Amy Ferguson, Laura M. Lyall, Joey Ward, Rona J. Strawbridge, Breda Cullen, Nicholas Graham, Claire L. Niedzwiedz, Keira J.A. Johnston, Daniel MacKay, Stephany M. Biello, Jill P. Pell, Jonathan Cavanagh, Andrew M. McIntosh, Aiden Doherty, Mark E.S. Bailey, Donald M. Lyall, Cathy A. Wyse, Daniel J. Smith
EBioMedicine (2018) 35: 279–287
Circadian rhythms are fundamental to health and are particularly important for mental wellbeing. Disrupted rhythms of rest and activity are recognised as risk factors for major depressive disorder and bipolar disorder.
We conducted a genome-wide association study (GWAS) of low relative amplitude (RA), an objective measure of rest-activity cycles derived from the accelerometer data of 71,500 UK Biobank participants. Polygenic risk scores (PRS) for low RA were used to investigate potential associations with psychiatric phenotypes.

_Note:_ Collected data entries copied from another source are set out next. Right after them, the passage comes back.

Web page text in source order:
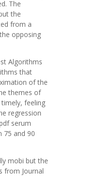
The
the
from a
opposing
Algorithms
that
of the
themes of
feeling
regression
serum
75 and 90
mobi but the
from Journal

Two independent genetic loci were associated with low RA, within genomic regions for Neurofascin (NFASC) and Solute Carrier Family 25 Member 17 (SLC25A17). A secondary GWAS of RA as a continuous measure identified a locus within Meis Homeobox 1 (MEIS1). There were no significant genetic correlations between low RA and any of the psychiatric phenotypes assessed. However, PRS for low RA was significantly associated with mood instability across multiple PRS thresholds (at PRS threshold 0·05: OR = 1·02, 95% CI = 1·01–1·02, p = 9·6 × 10−5), and with major depressive disorder (at PRS threshold 0·1: OR = 1·03, 95% CI = 1·01–1·05, p = 0·025) and neuroticism (at PRS threshold 0·5: Beta = 0·02, 95% CI = 0·007–0·04, p = 0·021).
Overall, our findings contribute new knowledge on the complex genetic architecture of circadian rhythmicity and suggest a putative biological link between disrupted circadian function and mood disorder phenotypes, particularly mood instability, but also major depressive disorder and neuroticism.